Le président: Je pense que vous venez de répondre à une question que je voulais vous poser. En fait, nous en avons d'ailleurs déjà parlé, monsieur Franks, il ne semble pas y avoir beaucoup de références bibliographiques concernant l'évolution de la charge de gouverneur général et sa canadianisation, pour reprendre votre terme, et j'espère que notre rapport préconisera une recherche documentaire à ce sujet, et peut-être plus encore. Nous pourrions mettre dans notre rapport certaines des choses qui se sont dégagées des questions posées par les membres du comité, le processus de sélection, par exemple, ce qui montrerait que selon nous, ces éléments méritent d'être discutés plus avant.
Au fur et à mesure de notre examen, alors que de plus en plus la charge de gouverneur général commençait à appeler l'attention, il est devenu évident que si les gens s'interrogeaient, c'était pour une foule de raisons, ce qui est parfaitement compréhensible. J'imagine que si Roméo LeBlanc avait été gouverneur général ces quatre dernières années, les préoccupations et les questions n'auraient pas du tout été les mêmes, et peut-être n'y en aurait-il même pas eues. Cela est fort intéressant également, je pense, sous l'angle de l'analyse sociale. Je me souviens d'ailleurs avoir dit à l'une de nos réunions que lorsqu'on doit travailler ainsi en si grand apparat, il est extrêmement difficile de faire preuve de modération.
Nous avons donc du travail à faire, et je pense que vous nous avez énormément aidé à circonscrire certaines des questions dont nous devrions faire état dans un rapport succinct mais très constructif au sujet de cette charge publique, de son rôle et de son fonctionnement.
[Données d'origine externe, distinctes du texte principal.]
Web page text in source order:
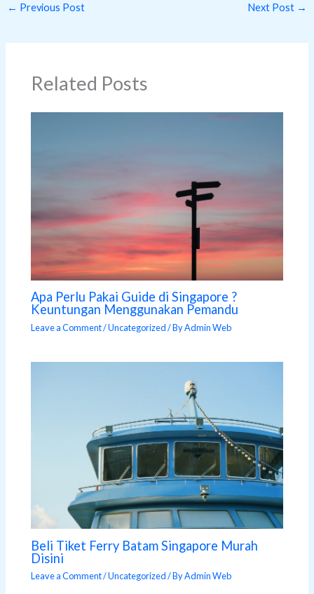
← Previous Post Next Post →
Related Posts
Apa Perlu Pakai Guide di Singapore ?
Keuntungan Menggunakan Pemandu
Leave a Comment/Uncategorized/ ByAdmin Web
Beli Tiket Ferry Batam Singapore Murah
Disini
Leave a Comment/Uncategorized/ ByAdmin Web

Je pense que l'essentiel de ce qui a été dit à ce sujet l'a été en raison d'une information insuffisante plutôt que d'une information bien présente, et peut-être pourrions-nous combler un peu le fossé en disant qu'il y a encore beaucoup de travail à faire avant que la charge de gouverneur général mette tout un chacun suffisamment à l'aise.
Je vous remercie. Je suis sûr que notre attaché de recherche voudra vous en reparler à mesure que nous avancerons dans nos travaux. Merci énormément.
M. C. E.S. Franks: Monsieur le président, je vous remercie de m'avoir donné cette occasion et je reste à votre entière disposition.
Le président: Merci beaucoup.
Je vais suspendre nos travaux pendant quelques instants. Nous devons nous réunir brièvement à huis clos pour parler des travaux du comité.